Sub-PLN model for the pressure plate lift

In order to ensure operation convenience of the clutch, the total travel of the pedal should be constrained in a certain range. The total travel of the pedal is the summation of working travel and free travel of the pedal. Therefore, the sub-model for operation convenience is the model shown in Fig. 27.

Fig. 27

Sub-PLN model for the operation convenience

The wear rate of the clutch depends on the clearance of the clutch, the impact intensity, the hardness, and the working temperature of the friction plate; and the working temperature of the friction plate is related to the thermal conductivity, the thickness, and the special heat of the friction plate. Therefore, the sub-model for the wear rate of the clutch is the model shown in Fig. 28.

Fig. 28

Sub-PLN model for the wear rate

The torque capacity of the clutch refers to the range of the torque that can be transferred from the engine to the transmission, which is an important performance criterion of the clutch design. The torque capacity is the product of the friction coefficient, the unit pressure, and the area of the friction plate. The friction coefficient is related to the working temperature of the friction plate, and the unit pressure depends on the compressed height of the diaphragm spring.

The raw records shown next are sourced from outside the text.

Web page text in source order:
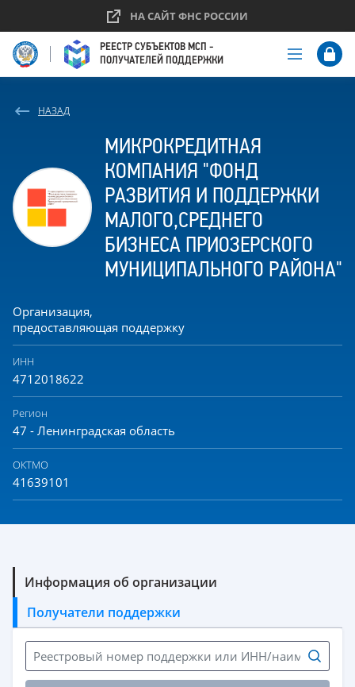
НА САЙТ ФНС РОССИИ
НАЗАД
МИКРОКРЕДИТНАЯ
КОМПАНИЯ "ФОНД
РАЗВИТИЯ И ПОДДЕРЖКИ
МАЛОГО,СРЕДНЕГО
БИЗНЕСА ПРИОЗЕРСКОГО
МУНИЦИПАЛЬНОГО РАЙОНА"
Организация,
предоставляющая поддержку
ИНН
4712018622
Регион
47 - Ленинградская область
ОКТМО
41639101
Информация об организации
Получатели поддержки
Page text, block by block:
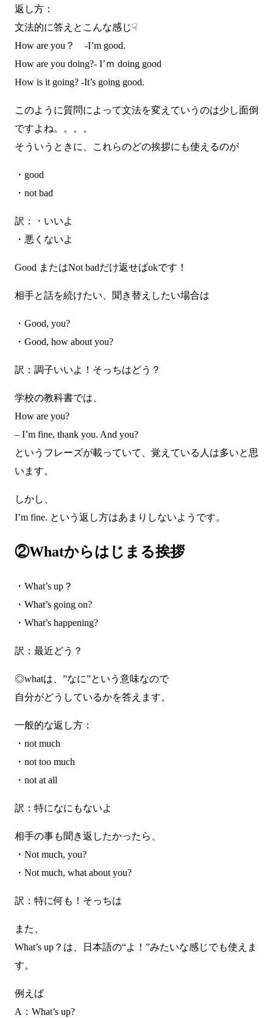
返し方：
文法的に答えとこんな感じ☟
How are you？ -I’m good.
How are you doing?- I’ｍ doing good
How is it going? -It’s going good.
このように質問によって文法を変えていうのは少し面倒
ですよね。。。。
そういうときに、これらのどの挨拶にも使えるのが
・good
・not bad
訳：・いいよ
・悪くないよ
Good またはNot badだけ返せばokです！
相手と話を続けたい、聞き替えしたい場合は
・Good, you?
・Good, how about you?
訳：調子いいよ！そっちはどう？
学校の教科書では、
How are you?
– I’m fine, thank you. And you?
というフレーズが載っていて、覚えている人は多いと思
います。
しかし、
I’m fine. という返し方はあまりしないようです。
②Whatからはじまる挨拶
・What’s up？
・What’s going on?
・What’s happening?
訳：最近どう？
◎whatは、”なに”という意味なので
自分がどうしているかを答えます。
一般的な返し方：
・not much
・not too much
・not at all
訳：特になにもないよ
相手の事も聞き返したかったら、
・Not much, you?
・Not much, what about you?
訳：特に何も！そっちは
また、
What’s up？は、日本語の“よ！”みたいな感じでも使えま
す。
例えば
A：What’s up?
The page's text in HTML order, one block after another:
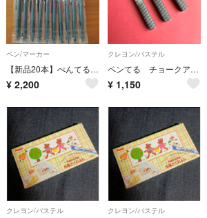
ペン/マーカー
​【新品20本】ぺんてる カルム 3色ボールペン 0.5mm 事務用品 まとめ売
¥ 2,200
クレヨン/パステル
ペンてる チョークアート用 オイルパステル 白 専門家用パステル
¥ 1,150
クレヨン/パステル クレヨン/パステル

Therefore, the sub-model for the torque capacity of the clutch is the model shown in Fig. 29.

Fig. 29

Sub-PLN model for the torque capacity

The clutch transfers the torque through the engagement between the friction plate and the pressure plate. Hence, the diameter of the friction plate is required to be equal to that of the pressure plate. Clutch housing is the cover of the clutch; its diameter is required to be larger than that of the pressure plate. Therefore, the sub-model for the diameters in the clutch design is the model shown in Fig. 30.

Fig. 30

Sub-PLN model for diameters of the clutch

The sub-PLN models shown in Figs. 26, 27, 28, 29, and 30 can be integrated into a single PLN model, which describes the parameter linkages in the diaphragm clutch design, as shown in Fig. 31. This model is only a part of the global PLN model, but it has included the main parameter linkages in the diaphragm clutch design and can be expanded to join more parameter linkages when more knowledge of the clutch design is acquired.

Fig. 31

PLN model for the diaphragm clutch design

Some data should be collected for the searching of change propagation paths after the PLN model for the diaphragm clutch design is constructed, including the attributes data of direct parameters used to compute change expenses, the attributes data of target parameters used to compute the change impact, and data for computing the variation of a parameter. We collect these data from related literatures (see Liu 2001; Liu and Hu 2009; Tang et al. 2009), make approximate treatment, and then elicit the example data shown in Table 3, 4, and 5.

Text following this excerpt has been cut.